Don’t Fall for It! 7 Overhyped Stocks to Avoid

Stocks to sell

When it comes to investing, not all that glitters is gold. In fact, the shiny overhyped stocks often blind us to the inherent risks in capital markets, trading at prices completely divorced from their fundamentals. Several such stocks faced a reality check last year, with their frothy valuations melting away to more reasonable levels. However, many of them still trade at unattractive, inflated values.

If you’re knee-deep in popular growth investments, it might be ideal for pocketing some gains. So, let’s dig into the stocks to sell now, enabling you to build a more balanced portfolio. In curating the list, I’ve used an app called Ape Wisdom that lists the most trending stocks on the internet.

Carnival (CCL)

Source: shutterstock.com/Black Salmon

Carnival (NYSE:CCL) has essentially donned the cape of the comeback kid of late, turning heads with its stellar performance since bottoming out in May. However, the voyage ahead isn’t exactly smooth sailing. The pandemic-led challenges continue to haunt the company’s economic fortress, with its balance sheet bearing the brunt.

CCL’s liquidity ratios are firmly in the red, and analysts’ forecasts point to a rocky road ahead.
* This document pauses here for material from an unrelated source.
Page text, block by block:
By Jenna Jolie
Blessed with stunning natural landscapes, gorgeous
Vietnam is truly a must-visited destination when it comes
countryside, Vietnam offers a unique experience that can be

CCL’s adjusted earnings per share depict a steady recovery through 2025. Hence, its EPS is forecasted to be at a negative 14 cents this year, followed by a major improvement to 92 cents in fiscal 2024. That said, it’s still a far cry from the robust $4.4 it generated in fiscal 2019. Moreover, income investors are waiting in the wings, and their return hinged on the unlikely resumption of share repurchases and dividends.

Virgin Galactic (SPCE)

Source: shutterstock.com/Leonid Sorokin

Virgin Galactic’s (NYSE:SPCEGalactic 01 mission soared triumphantly into the cosmos yesterday, marking its first successful foray with paying customers onboard.

Nevertheless, the victorious ascent is an eye-wash from the company’s financial gravity. Virgin Galactic’s balance sheet tells a sobering tale of operational hurdles and looming losses. Despite a backlog of 800 tickets for its suborbital joyrides, the company is trapped in a maze of operational challenges. Moreover, Unity’s four-passenger capacity with the company’s lofty operating expenses paints a bleak financial picture ahead. Future hopes rest on its forthcoming spaceship Delta, promising substantially greater capacity and higher flight frequency. However, with a 2026 launch date and competitors like Blue Origin not waiting for the dust to settle, and hence the road to success for Virgin Galactic remains clouded with uncertainty.

AMC Entertainment (AMC)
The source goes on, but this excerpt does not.